What you should do: An exact repetition of every entry, with no images, is the required answer.
-------------------------
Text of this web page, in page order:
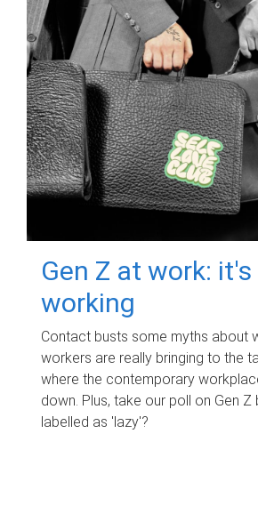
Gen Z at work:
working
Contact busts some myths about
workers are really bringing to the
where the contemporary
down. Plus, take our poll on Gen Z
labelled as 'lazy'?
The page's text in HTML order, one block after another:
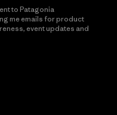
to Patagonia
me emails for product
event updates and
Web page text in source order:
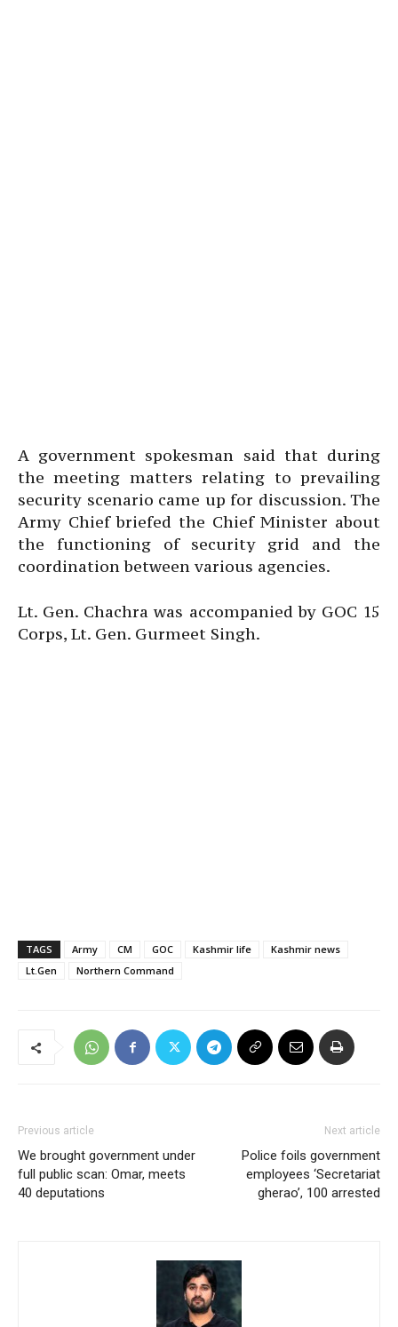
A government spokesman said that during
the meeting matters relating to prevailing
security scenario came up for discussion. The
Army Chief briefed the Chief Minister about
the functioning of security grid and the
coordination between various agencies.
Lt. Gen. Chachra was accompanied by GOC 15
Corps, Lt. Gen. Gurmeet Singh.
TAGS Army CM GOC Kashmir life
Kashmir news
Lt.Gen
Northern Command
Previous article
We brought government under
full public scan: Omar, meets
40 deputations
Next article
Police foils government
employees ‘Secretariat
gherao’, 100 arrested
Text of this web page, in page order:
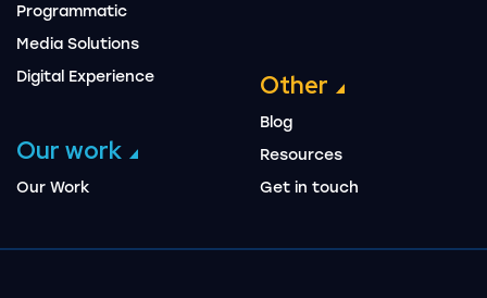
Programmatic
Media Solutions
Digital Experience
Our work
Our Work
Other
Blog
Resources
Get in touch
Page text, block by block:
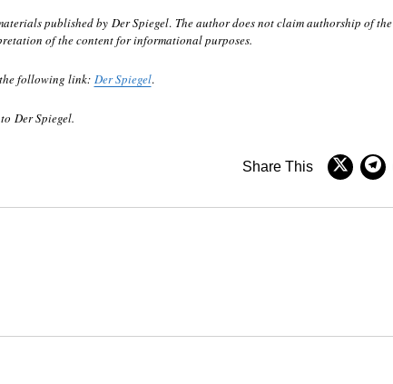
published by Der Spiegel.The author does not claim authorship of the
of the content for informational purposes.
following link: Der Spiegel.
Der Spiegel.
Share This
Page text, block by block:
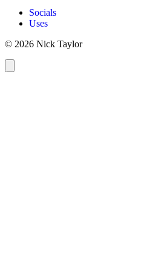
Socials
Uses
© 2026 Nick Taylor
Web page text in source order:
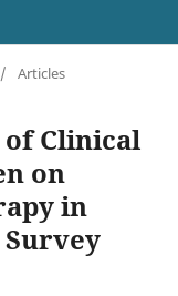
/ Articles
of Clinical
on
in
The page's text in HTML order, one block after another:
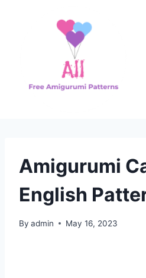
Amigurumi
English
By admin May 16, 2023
-------------------------
Expected answer:
Text of this web page, in page order:
Gen Z at work:
working
Contact busts some myths about
workers are really bringing to the
where the contemporary
down. Plus, take our poll on Gen Z
labelled as 'lazy'?
The page's text in HTML order, one block after another:
to Patagonia
me emails for product
event updates and
Web page text in source order:
A government spokesman said that during
the meeting matters relating to prevailing
security scenario came up for discussion. The
Army Chief briefed the Chief Minister about
the functioning of security grid and the
coordination between various agencies.
Lt. Gen. Chachra was accompanied by GOC 15
Corps, Lt. Gen. Gurmeet Singh.
TAGS Army CM GOC Kashmir life
Kashmir news
Lt.Gen
Northern Command
Previous article
We brought government under
full public scan: Omar, meets
40 deputations
Next article
Police foils government
employees ‘Secretariat
gherao’, 100 arrested
Text of this web page, in page order:
Programmatic
Media Solutions
Digital Experience
Our work
Our Work
Other
Blog
Resources
Get in touch
Page text, block by block:
published by Der Spiegel.The author does not claim authorship of the
of the content for informational purposes.
following link: Der Spiegel.
Der Spiegel.
Share This
Page text, block by block:
Socials
Uses
© 2026 Nick Taylor
Web page text in source order:
/ Articles
of Clinical
on
in
The page's text in HTML order, one block after another:
Amigurumi
English
By admin May 16, 2023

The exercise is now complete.